Making the world's brightest X-ray laser machine

10 meters underground and not far from Stanford University, scientists are perfecting a laser machine that could change the way the building blocks of the universe are studied.

When completed in 2022, the Coherent Light Source II, or LCLS-II, will be the second X-ray laser machine at the US Department of Energy's SLAC National Accelerator Laboratory. The first LCLS laser machine operated since 2009, producing a beam with 120 pulses of light per second. The LCLS-II can produce a million pulses per second and the laser beam will be 10,000 times brighter than its predecessor.

Undulator Hall, a piece of reverse magnet used to convert electron beams into X-rays.

"I think it makes perfect sense to say that LCLS-II will usher in a new era of science," said Dr. James Cryan of SLAC. "The machine can generate pulses in less than a millionth of a billionth of a second." As a result, LCLS-II helps researchers conduct previously impossible experiments.

LCLS is like a microscope with atomic resolution. At its center is a particle accelerator, a device that accelerates charged particles and directs them into a beam. That beam is passed through a series of reversing magnets (devices called ripple machines) to produce X-rays. Scientists can use these X-rays to make molecular movies, images of atoms and molecules. in motion is captured in a few trillionths of a second and put together like a movie.

Scientists from nearly every field of research come from all over the world to conduct experiments with LCLS. Their molecular film reveals chemical reactions, reveals the behavior of atoms within the star, creating vivid images detailing photosynthesis. LCLS-II and higher capacity will revolutionize molecular films, according to Andrew Burrill, deputy director of the SLAC lab.
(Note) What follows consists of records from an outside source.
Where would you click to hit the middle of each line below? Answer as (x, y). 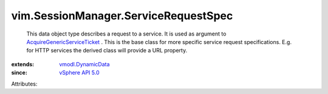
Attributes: (24, 84)
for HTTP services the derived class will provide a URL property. (107, 51)
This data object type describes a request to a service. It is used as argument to (126, 34)
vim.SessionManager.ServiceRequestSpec (122, 16)
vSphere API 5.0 (79, 73)
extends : (23, 64)
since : (19, 73)
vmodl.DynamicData (84, 64)
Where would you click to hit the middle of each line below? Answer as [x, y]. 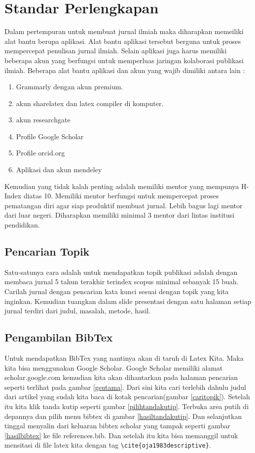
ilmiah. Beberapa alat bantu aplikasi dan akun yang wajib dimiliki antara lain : [125, 70]
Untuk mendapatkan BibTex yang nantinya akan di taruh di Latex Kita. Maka [124, 358]
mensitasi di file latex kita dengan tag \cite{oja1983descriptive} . [108, 445]
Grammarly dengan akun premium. [70, 87]
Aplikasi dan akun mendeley [59, 170]
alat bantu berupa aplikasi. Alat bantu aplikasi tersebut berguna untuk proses [123, 41]
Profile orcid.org [40, 153]
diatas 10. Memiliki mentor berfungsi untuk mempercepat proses [121, 196]
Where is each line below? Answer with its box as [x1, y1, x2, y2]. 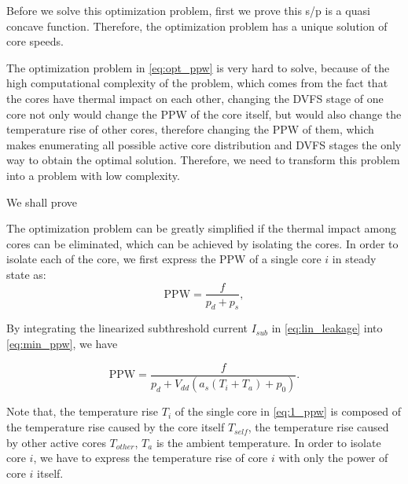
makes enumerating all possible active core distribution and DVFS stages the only [6, 136, 402, 152]
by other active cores [6, 434, 106, 450]
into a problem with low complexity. [6, 167, 180, 183]
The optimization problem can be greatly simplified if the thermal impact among [6, 220, 397, 236]
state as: [6, 266, 46, 282]
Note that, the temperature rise [6, 403, 159, 420]
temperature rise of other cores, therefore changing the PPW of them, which [6, 121, 374, 137]
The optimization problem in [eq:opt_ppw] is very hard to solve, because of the [6, 59, 390, 75]
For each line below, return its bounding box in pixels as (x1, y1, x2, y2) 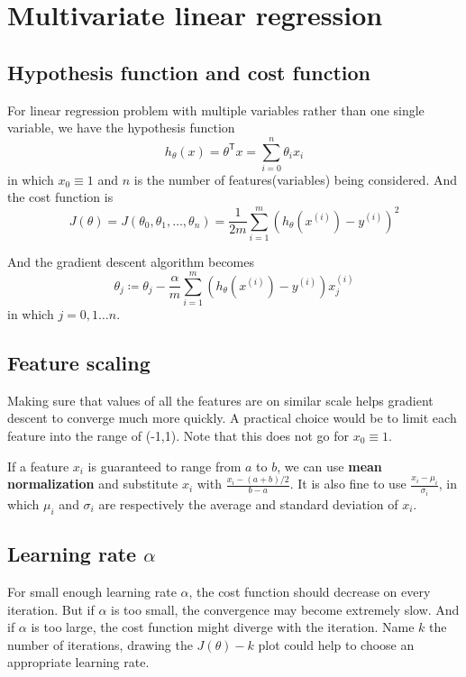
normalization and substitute (7, 474, 178, 493)
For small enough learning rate (7, 581, 177, 600)
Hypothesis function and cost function (7, 58, 370, 86)
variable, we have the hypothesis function (7, 118, 235, 137)
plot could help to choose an (258, 635, 415, 654)
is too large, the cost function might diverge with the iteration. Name (31, 618, 415, 636)
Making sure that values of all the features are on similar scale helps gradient (7, 390, 434, 409)
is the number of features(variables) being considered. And (133, 169, 457, 188)
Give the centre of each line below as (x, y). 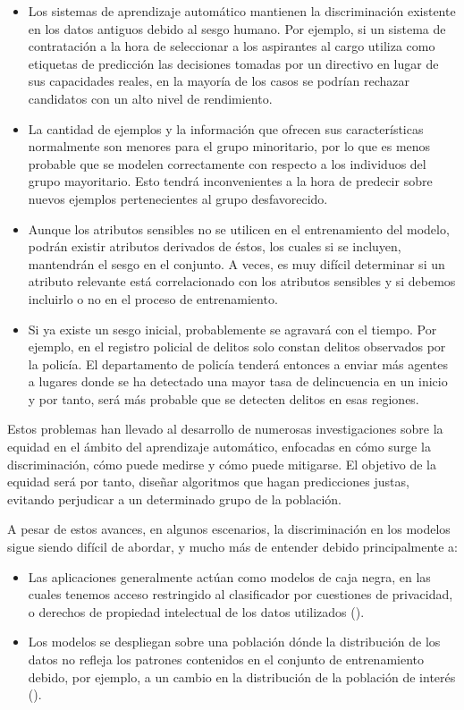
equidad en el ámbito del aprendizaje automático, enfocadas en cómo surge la (219, 447)
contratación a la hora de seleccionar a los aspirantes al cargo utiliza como (232, 46)
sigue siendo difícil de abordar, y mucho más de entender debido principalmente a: (233, 547)
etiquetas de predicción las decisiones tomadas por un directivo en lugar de (233, 63)
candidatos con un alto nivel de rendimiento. (150, 98)
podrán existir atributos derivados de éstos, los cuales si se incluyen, (215, 246)
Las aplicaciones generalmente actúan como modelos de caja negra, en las (229, 576)
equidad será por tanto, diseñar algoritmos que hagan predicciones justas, (208, 482)
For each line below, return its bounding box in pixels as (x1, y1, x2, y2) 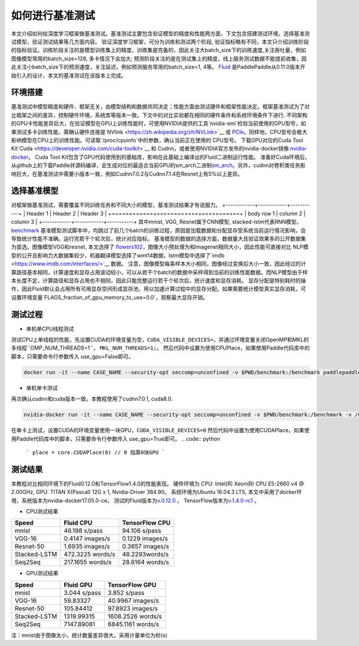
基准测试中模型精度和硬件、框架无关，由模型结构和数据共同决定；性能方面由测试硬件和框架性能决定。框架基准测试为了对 (11, 103, 310, 110)
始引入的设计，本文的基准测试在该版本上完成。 (11, 72, 127, 79)
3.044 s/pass (63, 589, 101, 597)
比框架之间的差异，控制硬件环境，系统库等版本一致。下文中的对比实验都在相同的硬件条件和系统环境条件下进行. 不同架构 (11, 111, 308, 119)
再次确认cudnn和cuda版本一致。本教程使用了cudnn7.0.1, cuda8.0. (11, 395, 173, 402)
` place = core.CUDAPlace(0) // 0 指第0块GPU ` (26, 449, 165, 456)
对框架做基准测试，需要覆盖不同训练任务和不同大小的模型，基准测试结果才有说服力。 (11, 201, 221, 209)
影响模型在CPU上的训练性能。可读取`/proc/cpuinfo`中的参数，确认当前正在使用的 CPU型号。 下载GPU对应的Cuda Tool (11, 137, 303, 144)
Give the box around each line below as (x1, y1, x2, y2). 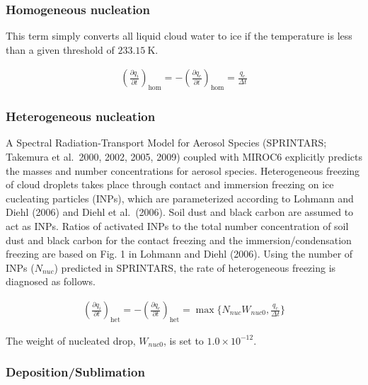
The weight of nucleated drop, (6, 333, 136, 347)
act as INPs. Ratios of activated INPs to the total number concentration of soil (6, 219, 349, 234)
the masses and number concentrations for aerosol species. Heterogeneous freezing (6, 163, 360, 178)
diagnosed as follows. (6, 274, 96, 289)
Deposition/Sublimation (6, 363, 145, 381)
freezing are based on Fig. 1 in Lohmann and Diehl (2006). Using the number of (6, 246, 353, 261)
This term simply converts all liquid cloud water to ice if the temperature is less (6, 28, 352, 43)
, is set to (163, 333, 204, 347)
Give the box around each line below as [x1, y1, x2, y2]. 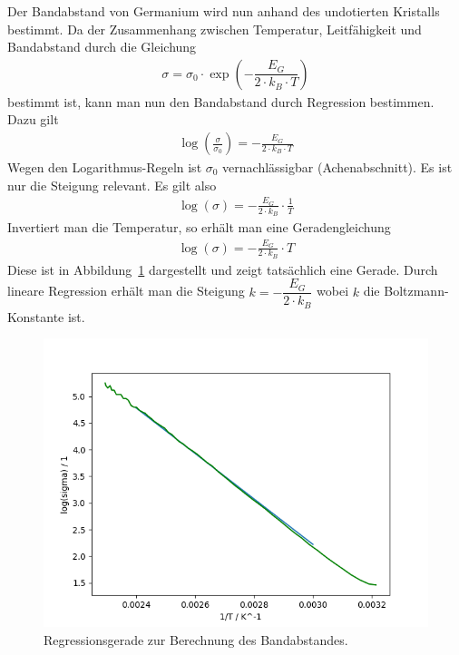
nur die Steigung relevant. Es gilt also [7, 175, 217, 194]
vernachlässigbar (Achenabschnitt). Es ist [222, 158, 453, 177]
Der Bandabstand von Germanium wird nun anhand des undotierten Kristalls [7, 2, 440, 20]
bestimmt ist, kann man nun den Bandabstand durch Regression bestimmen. [7, 92, 435, 111]
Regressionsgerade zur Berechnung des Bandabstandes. [44, 631, 348, 650]
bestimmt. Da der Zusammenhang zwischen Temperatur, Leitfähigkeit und [7, 19, 422, 38]
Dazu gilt [7, 110, 59, 129]
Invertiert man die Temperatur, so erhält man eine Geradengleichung [7, 218, 391, 237]
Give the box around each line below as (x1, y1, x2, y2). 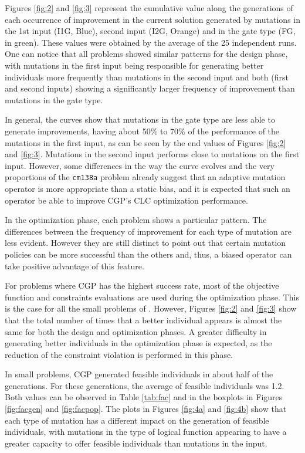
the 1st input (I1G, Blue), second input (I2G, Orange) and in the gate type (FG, (5, 25, 296, 37)
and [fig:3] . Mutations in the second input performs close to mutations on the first (5, 148, 300, 160)
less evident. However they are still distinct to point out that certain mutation (5, 236, 286, 249)
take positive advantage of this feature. (5, 259, 144, 272)
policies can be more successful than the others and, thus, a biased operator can (5, 248, 292, 260)
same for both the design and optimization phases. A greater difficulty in (5, 325, 267, 337)
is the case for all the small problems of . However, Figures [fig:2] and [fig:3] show (5, 302, 297, 315)
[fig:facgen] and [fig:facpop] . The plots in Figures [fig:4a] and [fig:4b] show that (5, 403, 287, 415)
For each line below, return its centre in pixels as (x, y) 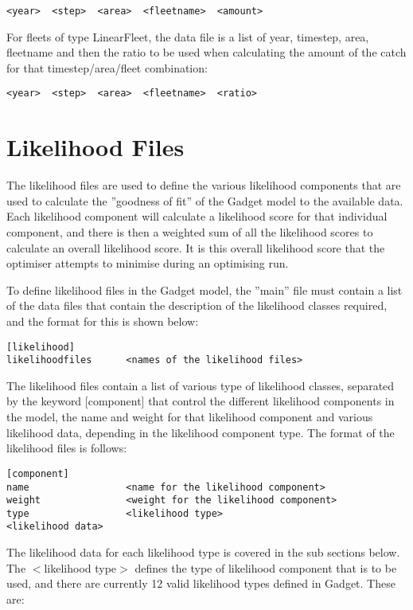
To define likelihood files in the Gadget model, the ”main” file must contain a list (205, 289)
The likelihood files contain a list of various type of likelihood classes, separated (201, 385)
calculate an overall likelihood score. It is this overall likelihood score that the (196, 247)
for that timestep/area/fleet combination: (107, 67)
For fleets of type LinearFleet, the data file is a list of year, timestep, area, (188, 36)
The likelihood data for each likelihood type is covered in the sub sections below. (203, 552)
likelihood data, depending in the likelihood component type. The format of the (201, 432)
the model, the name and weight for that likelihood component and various (190, 417)
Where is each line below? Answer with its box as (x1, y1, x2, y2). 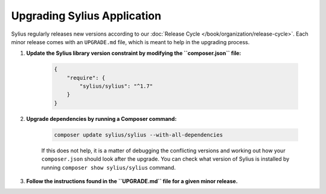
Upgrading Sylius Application (11, 9, 162, 22)
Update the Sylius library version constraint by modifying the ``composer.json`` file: (26, 50, 241, 57)
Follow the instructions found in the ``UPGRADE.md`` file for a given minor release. (26, 178, 238, 184)
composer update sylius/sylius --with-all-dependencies (54, 131, 223, 138)
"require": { (66, 74, 106, 81)
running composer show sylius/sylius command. (41, 164, 176, 171)
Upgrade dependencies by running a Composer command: (26, 115, 177, 122)
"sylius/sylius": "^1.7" (79, 83, 153, 90)
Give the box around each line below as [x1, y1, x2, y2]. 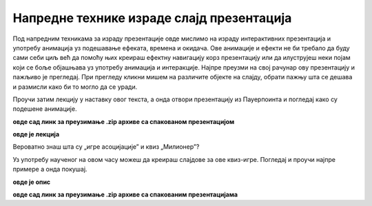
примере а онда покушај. [12, 165, 87, 174]
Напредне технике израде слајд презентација [12, 10, 292, 25]
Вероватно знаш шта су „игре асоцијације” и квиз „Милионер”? [12, 143, 200, 151]
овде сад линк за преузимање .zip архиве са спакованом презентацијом [12, 117, 235, 125]
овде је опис [12, 178, 51, 186]
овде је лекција [12, 130, 60, 138]
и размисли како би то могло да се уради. [12, 83, 138, 91]
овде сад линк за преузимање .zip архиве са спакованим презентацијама [12, 190, 238, 199]

Although both lasers accelerate electrons to speeds close to the speed of light, there are differences between them. The LCLS's accelerator that pushes electrons through copper pipes operates at room temperature, which means it produces enormous amounts of heat. A copper mold will absorb most of that heat. That's why engineers turned to new superconducting accelerators, including dozens of 12-meter-long devices called cryomodules, designed to operate at -271 degrees Celsius thanks to a large cryogenic plant above the surface of the Earth's surface. soil.

According to Cryan, LCLS-II will help SLAC scientists answer questions that have baffled them for years like how energy transfer happens inside molecular systems. They hope to be able to produce the first electron beam using LCLS-II by January 2022.